The priority when designing a CMM is the need to check the types of activities provided for by the standard (taking into account the limitations in mass written check knowledge and skills of students): assimilation conceptual apparatus physics course, mastery methodological knowledge, application of knowledge in explaining physical phenomena and solving problems. Mastery of skills in working with information of physical content is tested indirectly by using various methods of presenting information in texts (graphs, tables, diagrams and schematic drawings).

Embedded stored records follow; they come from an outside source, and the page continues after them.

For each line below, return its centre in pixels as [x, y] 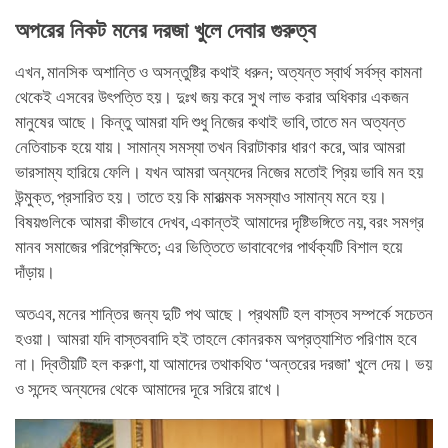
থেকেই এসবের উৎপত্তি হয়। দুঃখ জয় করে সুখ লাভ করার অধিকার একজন [212, 97]
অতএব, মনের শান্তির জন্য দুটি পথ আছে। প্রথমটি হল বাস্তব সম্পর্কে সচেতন [224, 314]
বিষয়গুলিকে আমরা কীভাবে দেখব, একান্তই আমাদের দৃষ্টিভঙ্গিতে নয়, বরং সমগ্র [219, 222]
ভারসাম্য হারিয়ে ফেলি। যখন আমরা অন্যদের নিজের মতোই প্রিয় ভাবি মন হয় [219, 172]
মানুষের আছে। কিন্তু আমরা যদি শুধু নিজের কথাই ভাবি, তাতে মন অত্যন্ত [210, 122]
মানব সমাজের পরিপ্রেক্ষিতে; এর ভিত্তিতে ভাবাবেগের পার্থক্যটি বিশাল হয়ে [208, 247]
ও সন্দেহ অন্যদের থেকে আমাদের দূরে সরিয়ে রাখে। [148, 389]
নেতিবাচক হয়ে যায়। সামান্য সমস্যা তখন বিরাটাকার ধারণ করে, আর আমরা [210, 147]
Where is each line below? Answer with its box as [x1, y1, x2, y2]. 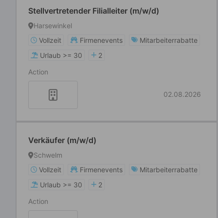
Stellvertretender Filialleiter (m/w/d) [28, 6, 159, 16]
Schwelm [34, 151, 62, 159]
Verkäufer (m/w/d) [28, 135, 96, 145]
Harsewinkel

The most important type of activity from the point of view of successful continuation of education at a university is problem solving. Each option includes tasks in all sections of different levels of complexity, allowing you to test the ability to apply physical laws and formulas both in standard educational situations and in non-traditional situations that require the manifestation of a fairly high degree of independence when combining known action algorithms or creating your own plan for completing a task .

The objectivity of checking tasks with a detailed answer is ensured by uniform assessment criteria, the participation of two independent experts evaluating one work, the possibility of appointing a third expert and the presence of an appeal procedure.

The Unified State Examination in Physics is an exam of choice for graduates and is intended for differentiation when entering higher education. educational institutions. For these purposes, the work includes tasks of three difficulty levels. Completing tasks at a basic level of complexity allows you to assess the level of mastery of the most significant content elements of a physics course high school and mastery of the most important species activities.

Among the tasks of the basic level, tasks are distinguished whose content corresponds to the standard of the basic level. Minimum quantity Unified State Examination points in physics, confirming that a graduate has completed a secondary (full) general education program in physics, is established based on the requirements for mastering the basic level standard. The use of advanced and advanced tasks in the examination work high levels complexity allows you to assess the degree of preparedness of a student to continue education at a university.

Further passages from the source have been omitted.